Monday, 24 January 2011: 5:15 PM
2A (Washington State Convention Center)
When determining the hydrological impacts of climate change, climate information at the watershed level is required. Global Climate Models data must therefore be downscaled to local meteorological variables. In this study, the Canadian Global Circulation Model version 3.1, and the A1B and A2 simulations from the Special Report on Emissions Scenarios (SRES) were used in conjunction with nonlinear Artificial Neural Networks (ANN) and Multiple Linear Regression to statistically downscale values of maximum and minimum temperature to five weather stations on Vancouver Island, Canada. Linearly and nonlinearly downscaled values from the control period (1960-2000) and the 21st century simulations were evaluated using six indices developed by the European Statistical and Regional Downscaling of Extremes project (STARDEX). The indices evaluated were: 90th percentile of maximum temperature, 10th percentile of minimum temperature, growing season length, number of frost days, heat wave duration, and intra-annual extreme temperature range.

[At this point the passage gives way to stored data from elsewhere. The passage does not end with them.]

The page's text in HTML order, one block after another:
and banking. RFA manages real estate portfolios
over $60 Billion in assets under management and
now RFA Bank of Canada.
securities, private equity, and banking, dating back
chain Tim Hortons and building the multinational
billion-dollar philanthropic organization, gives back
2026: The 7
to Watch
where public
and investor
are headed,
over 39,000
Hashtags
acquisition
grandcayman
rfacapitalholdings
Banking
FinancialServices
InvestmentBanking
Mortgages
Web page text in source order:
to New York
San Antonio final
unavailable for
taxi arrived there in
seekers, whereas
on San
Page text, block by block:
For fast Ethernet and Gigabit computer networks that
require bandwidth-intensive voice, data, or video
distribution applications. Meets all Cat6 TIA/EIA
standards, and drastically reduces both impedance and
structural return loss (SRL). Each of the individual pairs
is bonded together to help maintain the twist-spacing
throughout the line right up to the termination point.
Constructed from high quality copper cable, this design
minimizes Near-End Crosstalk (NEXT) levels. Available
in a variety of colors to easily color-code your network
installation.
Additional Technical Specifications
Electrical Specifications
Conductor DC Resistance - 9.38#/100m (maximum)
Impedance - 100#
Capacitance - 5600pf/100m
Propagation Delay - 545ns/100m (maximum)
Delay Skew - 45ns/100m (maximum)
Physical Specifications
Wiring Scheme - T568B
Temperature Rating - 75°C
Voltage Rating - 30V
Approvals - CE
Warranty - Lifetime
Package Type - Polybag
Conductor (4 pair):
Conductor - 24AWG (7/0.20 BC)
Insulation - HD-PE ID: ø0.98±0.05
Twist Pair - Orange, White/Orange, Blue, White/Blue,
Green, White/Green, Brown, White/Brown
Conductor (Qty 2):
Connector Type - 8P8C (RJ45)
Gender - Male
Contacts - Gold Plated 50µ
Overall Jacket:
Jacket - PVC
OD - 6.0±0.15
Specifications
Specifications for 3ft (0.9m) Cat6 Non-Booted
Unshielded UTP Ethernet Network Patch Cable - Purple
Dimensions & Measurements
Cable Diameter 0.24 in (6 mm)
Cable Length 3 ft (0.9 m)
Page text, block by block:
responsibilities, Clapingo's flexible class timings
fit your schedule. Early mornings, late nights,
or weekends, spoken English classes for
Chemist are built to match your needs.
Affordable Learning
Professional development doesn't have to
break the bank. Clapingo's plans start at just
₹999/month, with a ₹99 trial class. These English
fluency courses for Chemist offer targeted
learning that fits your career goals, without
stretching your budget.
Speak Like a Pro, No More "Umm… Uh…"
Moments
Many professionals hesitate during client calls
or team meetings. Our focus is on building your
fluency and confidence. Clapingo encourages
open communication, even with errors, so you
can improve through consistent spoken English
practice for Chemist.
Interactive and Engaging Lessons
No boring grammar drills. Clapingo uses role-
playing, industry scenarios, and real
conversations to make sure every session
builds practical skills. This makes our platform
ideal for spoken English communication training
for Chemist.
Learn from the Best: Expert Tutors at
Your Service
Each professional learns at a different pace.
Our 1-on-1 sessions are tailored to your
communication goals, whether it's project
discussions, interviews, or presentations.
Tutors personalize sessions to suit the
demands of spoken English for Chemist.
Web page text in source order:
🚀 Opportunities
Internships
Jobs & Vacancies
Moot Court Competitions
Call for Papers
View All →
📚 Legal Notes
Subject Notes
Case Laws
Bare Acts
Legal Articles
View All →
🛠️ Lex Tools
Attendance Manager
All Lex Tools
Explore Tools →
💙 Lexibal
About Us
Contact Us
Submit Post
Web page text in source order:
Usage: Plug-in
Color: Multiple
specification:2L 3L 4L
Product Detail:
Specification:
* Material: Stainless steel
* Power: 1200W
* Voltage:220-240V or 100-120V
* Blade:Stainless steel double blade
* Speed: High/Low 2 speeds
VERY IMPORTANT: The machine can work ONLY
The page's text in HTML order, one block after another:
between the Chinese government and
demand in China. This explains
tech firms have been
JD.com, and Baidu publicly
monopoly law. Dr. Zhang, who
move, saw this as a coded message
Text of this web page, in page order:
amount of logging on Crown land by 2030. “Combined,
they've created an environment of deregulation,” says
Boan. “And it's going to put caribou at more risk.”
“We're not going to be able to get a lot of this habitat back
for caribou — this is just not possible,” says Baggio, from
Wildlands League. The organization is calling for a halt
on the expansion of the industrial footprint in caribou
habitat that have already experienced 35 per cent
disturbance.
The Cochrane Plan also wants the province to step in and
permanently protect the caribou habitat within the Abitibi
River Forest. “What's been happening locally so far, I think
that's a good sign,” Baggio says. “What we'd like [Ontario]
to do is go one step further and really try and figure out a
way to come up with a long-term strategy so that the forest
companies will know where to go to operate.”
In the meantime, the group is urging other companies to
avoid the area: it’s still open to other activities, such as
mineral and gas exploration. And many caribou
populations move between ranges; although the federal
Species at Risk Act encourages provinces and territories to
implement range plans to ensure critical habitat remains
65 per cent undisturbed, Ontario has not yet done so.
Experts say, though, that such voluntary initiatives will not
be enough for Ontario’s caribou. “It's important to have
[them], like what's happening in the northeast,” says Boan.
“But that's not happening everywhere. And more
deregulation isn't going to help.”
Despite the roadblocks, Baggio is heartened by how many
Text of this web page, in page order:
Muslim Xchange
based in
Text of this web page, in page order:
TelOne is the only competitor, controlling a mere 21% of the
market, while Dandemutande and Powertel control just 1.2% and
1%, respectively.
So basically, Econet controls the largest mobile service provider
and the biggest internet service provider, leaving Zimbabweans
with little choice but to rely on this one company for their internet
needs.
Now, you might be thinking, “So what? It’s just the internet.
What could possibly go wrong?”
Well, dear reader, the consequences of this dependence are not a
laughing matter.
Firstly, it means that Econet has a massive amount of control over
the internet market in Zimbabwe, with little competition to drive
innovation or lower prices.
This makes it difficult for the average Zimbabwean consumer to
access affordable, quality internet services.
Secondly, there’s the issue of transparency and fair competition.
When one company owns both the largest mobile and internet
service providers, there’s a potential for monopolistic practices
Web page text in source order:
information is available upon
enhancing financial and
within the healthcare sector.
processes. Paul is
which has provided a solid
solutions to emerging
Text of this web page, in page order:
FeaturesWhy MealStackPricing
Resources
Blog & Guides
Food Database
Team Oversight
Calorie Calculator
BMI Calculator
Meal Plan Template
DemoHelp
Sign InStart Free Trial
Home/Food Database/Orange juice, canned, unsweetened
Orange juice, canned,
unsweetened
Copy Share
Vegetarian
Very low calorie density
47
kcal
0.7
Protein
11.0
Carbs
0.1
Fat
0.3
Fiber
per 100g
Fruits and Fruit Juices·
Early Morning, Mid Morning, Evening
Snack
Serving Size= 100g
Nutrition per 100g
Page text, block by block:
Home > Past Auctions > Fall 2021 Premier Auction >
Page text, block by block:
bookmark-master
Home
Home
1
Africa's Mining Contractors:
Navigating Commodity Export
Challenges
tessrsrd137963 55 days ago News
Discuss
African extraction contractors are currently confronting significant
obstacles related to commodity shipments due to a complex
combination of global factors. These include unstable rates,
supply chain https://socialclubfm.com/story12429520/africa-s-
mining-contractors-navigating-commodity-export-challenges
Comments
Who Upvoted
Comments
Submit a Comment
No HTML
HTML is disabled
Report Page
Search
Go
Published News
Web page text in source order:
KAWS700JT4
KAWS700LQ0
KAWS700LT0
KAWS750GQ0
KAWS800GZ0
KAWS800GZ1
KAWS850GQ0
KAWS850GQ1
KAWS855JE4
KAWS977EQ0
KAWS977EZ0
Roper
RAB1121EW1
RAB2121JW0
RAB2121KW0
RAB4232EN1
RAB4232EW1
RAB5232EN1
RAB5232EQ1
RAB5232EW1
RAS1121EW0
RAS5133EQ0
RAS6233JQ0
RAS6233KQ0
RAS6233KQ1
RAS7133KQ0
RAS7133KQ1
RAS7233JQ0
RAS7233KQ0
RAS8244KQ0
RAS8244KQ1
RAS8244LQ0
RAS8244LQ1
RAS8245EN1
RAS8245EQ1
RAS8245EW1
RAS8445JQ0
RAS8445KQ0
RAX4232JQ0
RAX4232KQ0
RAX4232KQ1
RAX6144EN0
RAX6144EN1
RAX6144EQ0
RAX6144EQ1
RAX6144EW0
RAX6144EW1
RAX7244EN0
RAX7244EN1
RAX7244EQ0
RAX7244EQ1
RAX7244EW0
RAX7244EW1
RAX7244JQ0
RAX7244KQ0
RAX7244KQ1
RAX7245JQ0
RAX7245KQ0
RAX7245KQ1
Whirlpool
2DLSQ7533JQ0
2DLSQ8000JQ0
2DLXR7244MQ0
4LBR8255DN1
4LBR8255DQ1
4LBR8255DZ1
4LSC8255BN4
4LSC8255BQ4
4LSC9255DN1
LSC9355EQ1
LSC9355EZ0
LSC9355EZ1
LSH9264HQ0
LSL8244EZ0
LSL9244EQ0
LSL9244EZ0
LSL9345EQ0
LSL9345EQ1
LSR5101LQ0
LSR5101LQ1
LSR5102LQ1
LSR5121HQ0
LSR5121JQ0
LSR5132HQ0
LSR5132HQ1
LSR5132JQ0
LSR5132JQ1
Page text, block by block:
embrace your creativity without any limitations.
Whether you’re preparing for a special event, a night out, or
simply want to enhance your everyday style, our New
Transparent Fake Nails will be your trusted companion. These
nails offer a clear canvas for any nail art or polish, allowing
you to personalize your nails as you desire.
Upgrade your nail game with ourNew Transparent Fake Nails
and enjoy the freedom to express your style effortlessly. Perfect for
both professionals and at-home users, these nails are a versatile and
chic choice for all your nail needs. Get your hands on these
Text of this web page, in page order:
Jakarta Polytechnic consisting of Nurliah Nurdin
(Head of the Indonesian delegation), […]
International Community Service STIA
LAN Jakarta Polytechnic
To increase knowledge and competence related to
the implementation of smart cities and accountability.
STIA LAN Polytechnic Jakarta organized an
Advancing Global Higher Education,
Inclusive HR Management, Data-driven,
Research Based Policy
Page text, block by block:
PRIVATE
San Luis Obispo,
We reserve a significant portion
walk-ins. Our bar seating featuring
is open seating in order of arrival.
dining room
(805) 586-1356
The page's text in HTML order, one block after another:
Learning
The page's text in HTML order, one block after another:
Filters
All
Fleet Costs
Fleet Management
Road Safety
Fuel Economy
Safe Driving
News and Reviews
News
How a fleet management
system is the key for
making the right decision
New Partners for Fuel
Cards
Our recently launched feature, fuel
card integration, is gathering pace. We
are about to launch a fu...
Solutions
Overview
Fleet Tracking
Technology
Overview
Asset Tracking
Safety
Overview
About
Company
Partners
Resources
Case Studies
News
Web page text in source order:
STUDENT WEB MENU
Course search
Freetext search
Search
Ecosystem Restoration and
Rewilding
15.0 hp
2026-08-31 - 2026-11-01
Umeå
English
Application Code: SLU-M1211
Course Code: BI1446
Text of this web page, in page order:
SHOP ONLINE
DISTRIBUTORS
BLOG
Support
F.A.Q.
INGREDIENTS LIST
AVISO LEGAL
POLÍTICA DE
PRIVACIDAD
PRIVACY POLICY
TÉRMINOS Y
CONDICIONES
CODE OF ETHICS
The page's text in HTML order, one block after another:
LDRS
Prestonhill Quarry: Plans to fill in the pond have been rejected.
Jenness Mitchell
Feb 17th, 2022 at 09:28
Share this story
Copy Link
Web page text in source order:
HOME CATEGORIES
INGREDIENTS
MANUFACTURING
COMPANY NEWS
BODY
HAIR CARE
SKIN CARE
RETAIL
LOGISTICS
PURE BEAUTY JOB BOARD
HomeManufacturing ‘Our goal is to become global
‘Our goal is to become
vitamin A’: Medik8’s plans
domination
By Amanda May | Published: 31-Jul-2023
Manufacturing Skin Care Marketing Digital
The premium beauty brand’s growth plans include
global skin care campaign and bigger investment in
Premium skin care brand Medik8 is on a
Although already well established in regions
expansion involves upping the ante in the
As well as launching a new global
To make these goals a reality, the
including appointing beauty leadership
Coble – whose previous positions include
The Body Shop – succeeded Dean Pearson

The results show that nonlinearity in cross-validated ANN models brings a marginal improvement in the statistical downscaling of daily temperature for the control period. Both downscaling techniques predict an increase of maximum and minimum temperatures, intra-annual extreme temperature range, heat wave duration, and growing season length for both scenarios; as well as a decrease in the number of frost days.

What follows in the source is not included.